## Exercise description
When you reach the line below that has "потребовали у предпринимателя", start returning lines exactly, and stop after the line that has "Primární prevence"; skip the pictures.

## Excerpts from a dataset
----------------

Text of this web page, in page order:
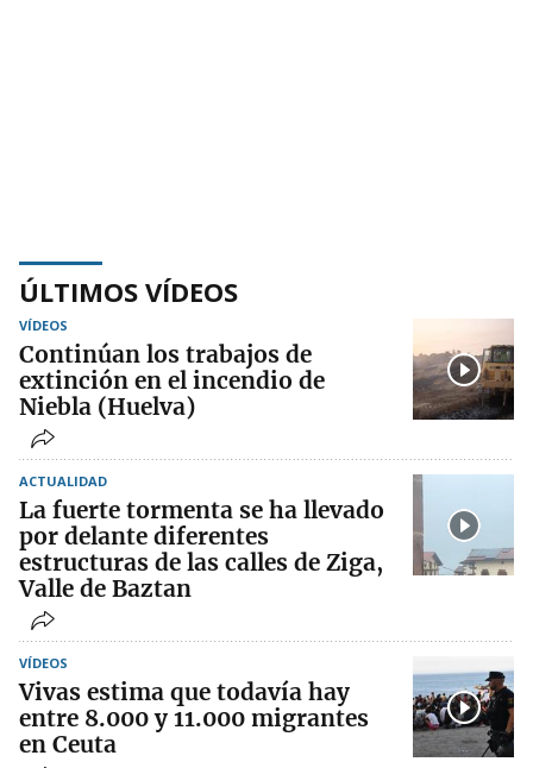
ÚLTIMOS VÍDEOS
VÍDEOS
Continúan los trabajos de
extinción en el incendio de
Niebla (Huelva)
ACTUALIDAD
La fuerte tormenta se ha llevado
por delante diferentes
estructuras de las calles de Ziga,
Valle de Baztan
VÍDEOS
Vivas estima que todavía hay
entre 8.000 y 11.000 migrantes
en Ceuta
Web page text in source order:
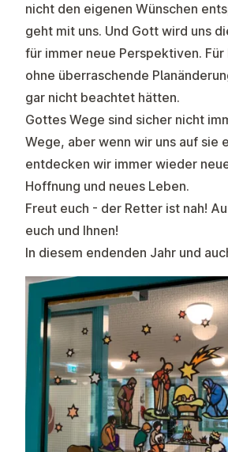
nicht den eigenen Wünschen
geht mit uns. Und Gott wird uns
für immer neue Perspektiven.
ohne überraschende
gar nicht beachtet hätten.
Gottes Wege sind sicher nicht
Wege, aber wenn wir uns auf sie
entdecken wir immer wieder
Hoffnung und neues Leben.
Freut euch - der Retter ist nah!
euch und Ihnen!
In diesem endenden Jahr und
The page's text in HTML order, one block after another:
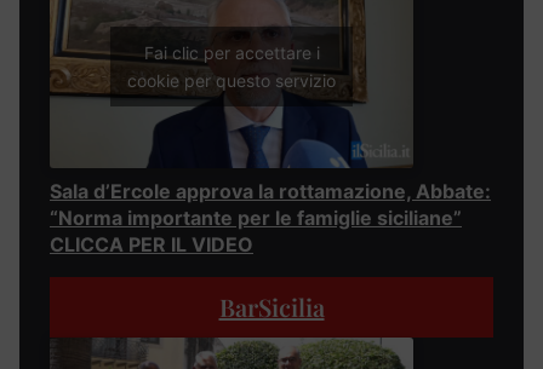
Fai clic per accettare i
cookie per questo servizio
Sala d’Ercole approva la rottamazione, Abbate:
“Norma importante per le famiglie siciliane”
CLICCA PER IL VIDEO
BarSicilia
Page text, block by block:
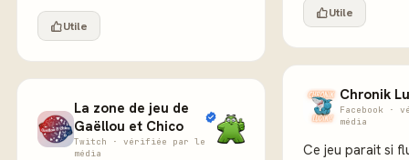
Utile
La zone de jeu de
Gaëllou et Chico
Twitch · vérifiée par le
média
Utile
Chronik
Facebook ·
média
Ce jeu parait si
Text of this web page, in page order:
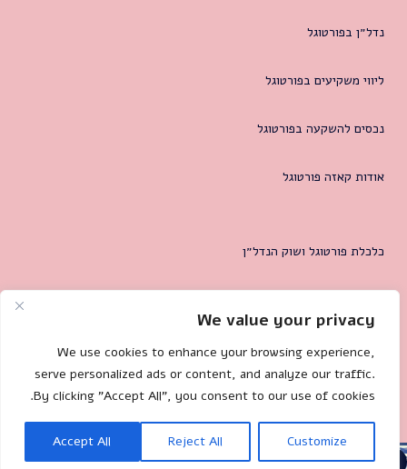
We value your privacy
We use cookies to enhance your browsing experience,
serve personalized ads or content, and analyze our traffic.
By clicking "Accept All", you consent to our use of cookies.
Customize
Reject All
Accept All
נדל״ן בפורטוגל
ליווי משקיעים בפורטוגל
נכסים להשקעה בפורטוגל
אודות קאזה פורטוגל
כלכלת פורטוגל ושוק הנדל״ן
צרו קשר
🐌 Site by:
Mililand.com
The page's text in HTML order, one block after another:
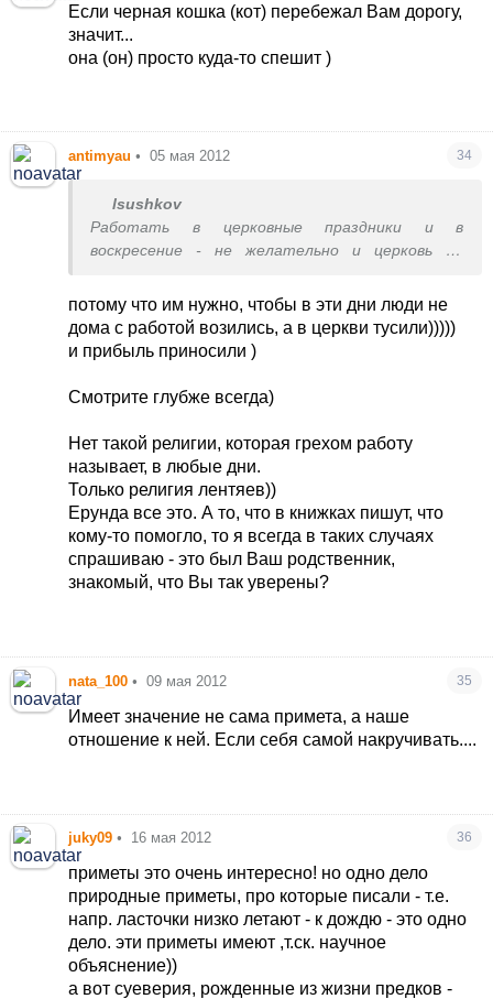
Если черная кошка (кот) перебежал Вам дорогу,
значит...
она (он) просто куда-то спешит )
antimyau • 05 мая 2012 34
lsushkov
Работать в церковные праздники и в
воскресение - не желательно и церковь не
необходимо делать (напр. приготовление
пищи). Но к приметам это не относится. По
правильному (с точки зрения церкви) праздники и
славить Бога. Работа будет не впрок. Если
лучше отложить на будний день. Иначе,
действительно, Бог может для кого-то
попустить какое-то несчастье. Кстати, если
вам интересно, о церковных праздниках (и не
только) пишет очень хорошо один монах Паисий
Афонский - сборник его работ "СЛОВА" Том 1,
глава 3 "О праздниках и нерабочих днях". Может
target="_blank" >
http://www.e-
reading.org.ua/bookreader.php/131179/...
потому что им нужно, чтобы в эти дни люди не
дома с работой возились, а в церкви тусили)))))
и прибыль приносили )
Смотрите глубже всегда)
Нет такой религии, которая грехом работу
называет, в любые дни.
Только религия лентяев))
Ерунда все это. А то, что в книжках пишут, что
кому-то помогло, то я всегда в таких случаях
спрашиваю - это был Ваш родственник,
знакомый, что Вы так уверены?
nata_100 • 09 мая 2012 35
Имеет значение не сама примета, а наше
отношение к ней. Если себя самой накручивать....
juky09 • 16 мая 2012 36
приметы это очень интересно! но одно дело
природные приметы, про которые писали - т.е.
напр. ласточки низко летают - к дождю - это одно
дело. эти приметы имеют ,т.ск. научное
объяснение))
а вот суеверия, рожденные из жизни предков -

----------------

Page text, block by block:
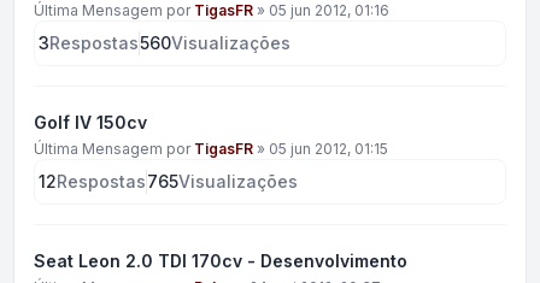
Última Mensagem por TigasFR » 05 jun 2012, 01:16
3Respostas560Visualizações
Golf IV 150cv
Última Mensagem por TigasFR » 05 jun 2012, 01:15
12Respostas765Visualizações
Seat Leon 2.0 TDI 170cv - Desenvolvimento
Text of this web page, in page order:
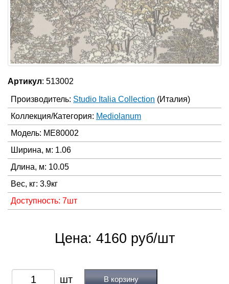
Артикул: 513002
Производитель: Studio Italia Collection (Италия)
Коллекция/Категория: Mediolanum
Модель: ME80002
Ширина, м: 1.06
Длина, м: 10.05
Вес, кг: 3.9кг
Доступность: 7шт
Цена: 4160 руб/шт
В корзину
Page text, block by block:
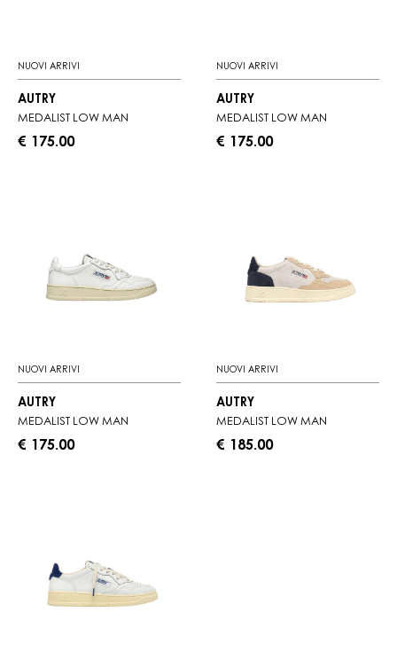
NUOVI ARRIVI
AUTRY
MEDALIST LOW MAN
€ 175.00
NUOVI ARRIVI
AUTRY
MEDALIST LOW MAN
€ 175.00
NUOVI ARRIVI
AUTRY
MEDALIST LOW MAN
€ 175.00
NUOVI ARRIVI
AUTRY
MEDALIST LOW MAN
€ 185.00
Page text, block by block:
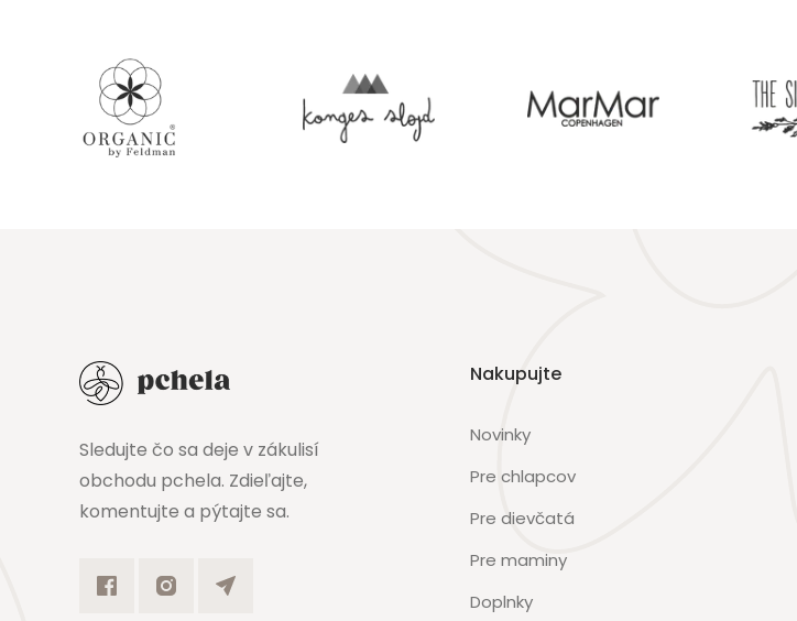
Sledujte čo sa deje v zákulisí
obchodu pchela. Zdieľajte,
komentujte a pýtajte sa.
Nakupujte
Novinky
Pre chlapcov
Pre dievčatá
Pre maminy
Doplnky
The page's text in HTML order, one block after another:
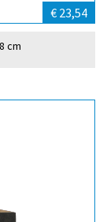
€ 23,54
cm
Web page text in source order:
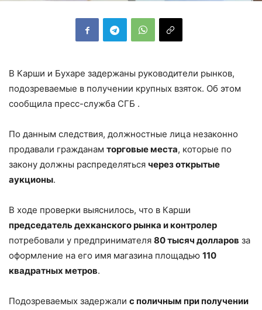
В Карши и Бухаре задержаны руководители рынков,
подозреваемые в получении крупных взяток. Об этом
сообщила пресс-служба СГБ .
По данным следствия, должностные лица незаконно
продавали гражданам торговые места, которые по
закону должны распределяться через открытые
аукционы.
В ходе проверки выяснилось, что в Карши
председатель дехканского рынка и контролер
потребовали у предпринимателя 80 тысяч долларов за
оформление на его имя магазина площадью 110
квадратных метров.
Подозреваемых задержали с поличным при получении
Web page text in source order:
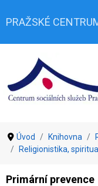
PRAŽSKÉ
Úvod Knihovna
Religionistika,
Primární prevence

----------------

## Response
потребовали у предпринимателя 80 тысяч долларов за
оформление на его имя магазина площадью 110
квадратных метров.
Подозреваемых задержали с поличным при получении
Web page text in source order:
PRAŽSKÉ
Úvod Knihovna
Religionistika,
Primární prevence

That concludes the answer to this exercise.